## Try it
Copy out every record exactly.

[Records from a data collection]
== == ==

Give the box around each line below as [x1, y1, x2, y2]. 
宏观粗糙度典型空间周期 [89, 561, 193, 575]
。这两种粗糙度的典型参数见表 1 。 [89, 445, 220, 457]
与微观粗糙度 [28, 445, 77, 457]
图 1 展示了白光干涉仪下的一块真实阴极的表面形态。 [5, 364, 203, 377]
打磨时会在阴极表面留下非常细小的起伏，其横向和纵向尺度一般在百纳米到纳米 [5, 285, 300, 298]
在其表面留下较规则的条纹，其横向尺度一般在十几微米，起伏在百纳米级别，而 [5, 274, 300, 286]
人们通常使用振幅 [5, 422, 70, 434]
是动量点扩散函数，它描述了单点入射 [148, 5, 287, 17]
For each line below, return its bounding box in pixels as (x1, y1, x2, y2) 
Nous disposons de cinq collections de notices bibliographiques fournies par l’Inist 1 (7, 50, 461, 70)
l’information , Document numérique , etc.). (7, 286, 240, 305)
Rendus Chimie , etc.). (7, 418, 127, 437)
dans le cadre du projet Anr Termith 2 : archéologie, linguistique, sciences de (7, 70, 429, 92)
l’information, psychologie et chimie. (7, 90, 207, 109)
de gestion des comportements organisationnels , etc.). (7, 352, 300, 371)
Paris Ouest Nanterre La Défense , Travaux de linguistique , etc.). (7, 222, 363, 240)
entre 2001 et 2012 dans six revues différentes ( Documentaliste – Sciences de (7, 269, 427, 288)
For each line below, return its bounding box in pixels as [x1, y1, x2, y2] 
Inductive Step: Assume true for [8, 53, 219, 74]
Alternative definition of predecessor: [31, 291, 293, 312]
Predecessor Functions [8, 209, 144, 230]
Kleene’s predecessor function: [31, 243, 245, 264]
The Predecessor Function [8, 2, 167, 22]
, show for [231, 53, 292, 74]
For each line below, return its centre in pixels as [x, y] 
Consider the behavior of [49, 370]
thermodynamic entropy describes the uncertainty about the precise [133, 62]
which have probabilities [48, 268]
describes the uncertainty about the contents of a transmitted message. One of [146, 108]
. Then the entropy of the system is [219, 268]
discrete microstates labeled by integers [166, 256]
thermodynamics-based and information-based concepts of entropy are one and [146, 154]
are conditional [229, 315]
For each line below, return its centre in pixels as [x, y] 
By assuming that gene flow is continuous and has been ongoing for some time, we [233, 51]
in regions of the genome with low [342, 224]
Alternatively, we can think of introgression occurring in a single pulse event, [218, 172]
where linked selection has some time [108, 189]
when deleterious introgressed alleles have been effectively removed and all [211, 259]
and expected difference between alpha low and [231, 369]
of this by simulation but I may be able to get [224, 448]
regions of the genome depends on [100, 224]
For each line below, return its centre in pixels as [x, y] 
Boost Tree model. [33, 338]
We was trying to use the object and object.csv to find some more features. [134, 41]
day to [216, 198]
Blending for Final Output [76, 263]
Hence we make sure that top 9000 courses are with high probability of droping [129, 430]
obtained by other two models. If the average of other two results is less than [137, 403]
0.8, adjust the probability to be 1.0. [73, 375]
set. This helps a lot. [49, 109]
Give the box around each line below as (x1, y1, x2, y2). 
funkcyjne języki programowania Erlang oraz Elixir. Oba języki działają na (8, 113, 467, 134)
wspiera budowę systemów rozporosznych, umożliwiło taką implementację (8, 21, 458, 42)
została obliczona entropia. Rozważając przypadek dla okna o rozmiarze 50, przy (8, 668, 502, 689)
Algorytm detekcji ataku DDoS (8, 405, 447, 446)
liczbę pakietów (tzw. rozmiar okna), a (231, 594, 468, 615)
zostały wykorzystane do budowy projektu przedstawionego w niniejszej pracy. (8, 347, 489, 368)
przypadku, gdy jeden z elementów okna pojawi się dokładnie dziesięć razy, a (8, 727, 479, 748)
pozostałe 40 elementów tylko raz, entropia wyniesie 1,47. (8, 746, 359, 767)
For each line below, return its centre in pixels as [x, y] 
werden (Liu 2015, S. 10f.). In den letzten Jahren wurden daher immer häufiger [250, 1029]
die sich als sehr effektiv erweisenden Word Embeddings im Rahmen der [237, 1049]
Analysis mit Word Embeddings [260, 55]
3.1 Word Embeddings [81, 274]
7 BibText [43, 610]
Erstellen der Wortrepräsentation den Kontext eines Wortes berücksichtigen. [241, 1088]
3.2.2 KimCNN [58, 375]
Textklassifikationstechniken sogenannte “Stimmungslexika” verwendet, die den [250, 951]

== == ==

## Solution for this problem
Give the box around each line below as [x1, y1, x2, y2]. 
宏观粗糙度典型空间周期 [89, 561, 193, 575]
。这两种粗糙度的典型参数见表 1 。 [89, 445, 220, 457]
与微观粗糙度 [28, 445, 77, 457]
图 1 展示了白光干涉仪下的一块真实阴极的表面形态。 [5, 364, 203, 377]
打磨时会在阴极表面留下非常细小的起伏，其横向和纵向尺度一般在百纳米到纳米 [5, 285, 300, 298]
在其表面留下较规则的条纹，其横向尺度一般在十几微米，起伏在百纳米级别，而 [5, 274, 300, 286]
人们通常使用振幅 [5, 422, 70, 434]
是动量点扩散函数，它描述了单点入射 [148, 5, 287, 17]
For each line below, return its bounding box in pixels as (x1, y1, x2, y2) 
Nous disposons de cinq collections de notices bibliographiques fournies par l’Inist 1 (7, 50, 461, 70)
l’information , Document numérique , etc.). (7, 286, 240, 305)
Rendus Chimie , etc.). (7, 418, 127, 437)
dans le cadre du projet Anr Termith 2 : archéologie, linguistique, sciences de (7, 70, 429, 92)
l’information, psychologie et chimie. (7, 90, 207, 109)
de gestion des comportements organisationnels , etc.). (7, 352, 300, 371)
Paris Ouest Nanterre La Défense , Travaux de linguistique , etc.). (7, 222, 363, 240)
entre 2001 et 2012 dans six revues différentes ( Documentaliste – Sciences de (7, 269, 427, 288)
For each line below, return its bounding box in pixels as [x1, y1, x2, y2] 
Inductive Step: Assume true for [8, 53, 219, 74]
Alternative definition of predecessor: [31, 291, 293, 312]
Predecessor Functions [8, 209, 144, 230]
Kleene’s predecessor function: [31, 243, 245, 264]
The Predecessor Function [8, 2, 167, 22]
, show for [231, 53, 292, 74]
For each line below, return its centre in pixels as [x, y] 
Consider the behavior of [49, 370]
thermodynamic entropy describes the uncertainty about the precise [133, 62]
which have probabilities [48, 268]
describes the uncertainty about the contents of a transmitted message. One of [146, 108]
. Then the entropy of the system is [219, 268]
discrete microstates labeled by integers [166, 256]
thermodynamics-based and information-based concepts of entropy are one and [146, 154]
are conditional [229, 315]
For each line below, return its centre in pixels as [x, y] 
By assuming that gene flow is continuous and has been ongoing for some time, we [233, 51]
in regions of the genome with low [342, 224]
Alternatively, we can think of introgression occurring in a single pulse event, [218, 172]
where linked selection has some time [108, 189]
when deleterious introgressed alleles have been effectively removed and all [211, 259]
and expected difference between alpha low and [231, 369]
of this by simulation but I may be able to get [224, 448]
regions of the genome depends on [100, 224]
For each line below, return its centre in pixels as [x, y] 
Boost Tree model. [33, 338]
We was trying to use the object and object.csv to find some more features. [134, 41]
day to [216, 198]
Blending for Final Output [76, 263]
Hence we make sure that top 9000 courses are with high probability of droping [129, 430]
obtained by other two models. If the average of other two results is less than [137, 403]
0.8, adjust the probability to be 1.0. [73, 375]
set. This helps a lot. [49, 109]
Give the box around each line below as (x1, y1, x2, y2). 
funkcyjne języki programowania Erlang oraz Elixir. Oba języki działają na (8, 113, 467, 134)
wspiera budowę systemów rozporosznych, umożliwiło taką implementację (8, 21, 458, 42)
została obliczona entropia. Rozważając przypadek dla okna o rozmiarze 50, przy (8, 668, 502, 689)
Algorytm detekcji ataku DDoS (8, 405, 447, 446)
liczbę pakietów (tzw. rozmiar okna), a (231, 594, 468, 615)
zostały wykorzystane do budowy projektu przedstawionego w niniejszej pracy. (8, 347, 489, 368)
przypadku, gdy jeden z elementów okna pojawi się dokładnie dziesięć razy, a (8, 727, 479, 748)
pozostałe 40 elementów tylko raz, entropia wyniesie 1,47. (8, 746, 359, 767)
For each line below, return its centre in pixels as [x, y] 
werden (Liu 2015, S. 10f.). In den letzten Jahren wurden daher immer häufiger [250, 1029]
die sich als sehr effektiv erweisenden Word Embeddings im Rahmen der [237, 1049]
Analysis mit Word Embeddings [260, 55]
3.1 Word Embeddings [81, 274]
7 BibText [43, 610]
Erstellen der Wortrepräsentation den Kontext eines Wortes berücksichtigen. [241, 1088]
3.2.2 KimCNN [58, 375]
Textklassifikationstechniken sogenannte “Stimmungslexika” verwendet, die den [250, 951]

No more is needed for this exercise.